L’agriculture cellulaire, avec la viande de synthèse comme produit emblématique, connaît depuis quelques années un essor considérable, grâce à des investissements massifs, à la nette diminution des coûts de production, et à l’amélioration sensible des produits en termes de propriétés organoleptiques. Il faut dire que la perspective de produire de vraies protéines animales, sans les inconvénients de l’élevage, est en phase avec des préoccupations centrales pour les consommateurs : éthique, santé, et surtout environnement. Ce dernier aspect est régulièrement mis en avant comme l’un des bénéfices majeurs de l’agriculture cellulaire.
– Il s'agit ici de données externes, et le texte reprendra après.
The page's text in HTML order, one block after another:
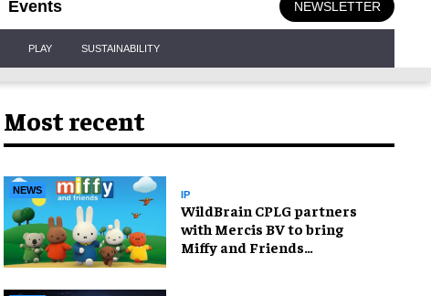
Events NEWSLETTER
PLAY SUSTAINABILITY
Most recent
NEWS IP
WildBrain CPLG partners
with Mercis BV to bring
Miffy and Friends
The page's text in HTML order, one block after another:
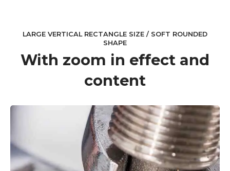
LARGE VERTICAL RECTANGLE SIZE / SOFT ROUNDED
SHAPE
With zoom in effect and
content
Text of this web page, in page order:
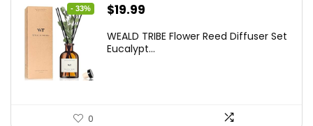
- 33%
Original
was:
$19.99
is:
WEALD TRIBE Flower Reed Diffuser Set
Eucalypt...
0

Un atout considérable, quand on sait que l’élevage est responsable de 14,5% des émissions anthropiques de gaz à effet de serre. Certaines voix s’élèvent néanmoins pour nuancer ces bénéfices climatiques. Eléments scientifiques à l’appui, Alcimed tente d’éclaircir le débat sur l’agriculture cellulaire.
1. Qu’est-ce que l’agriculture cellulaire et qu’est-ce que la viande de synthèse ?
L’agriculture cellulaire est une biotechnologie permettant la fabrication de produits ou d’ingrédients animaux à partir de lignées de cellules mises en culture dans des bioréacteurs, plutôt qu’à partir d’animaux vivants.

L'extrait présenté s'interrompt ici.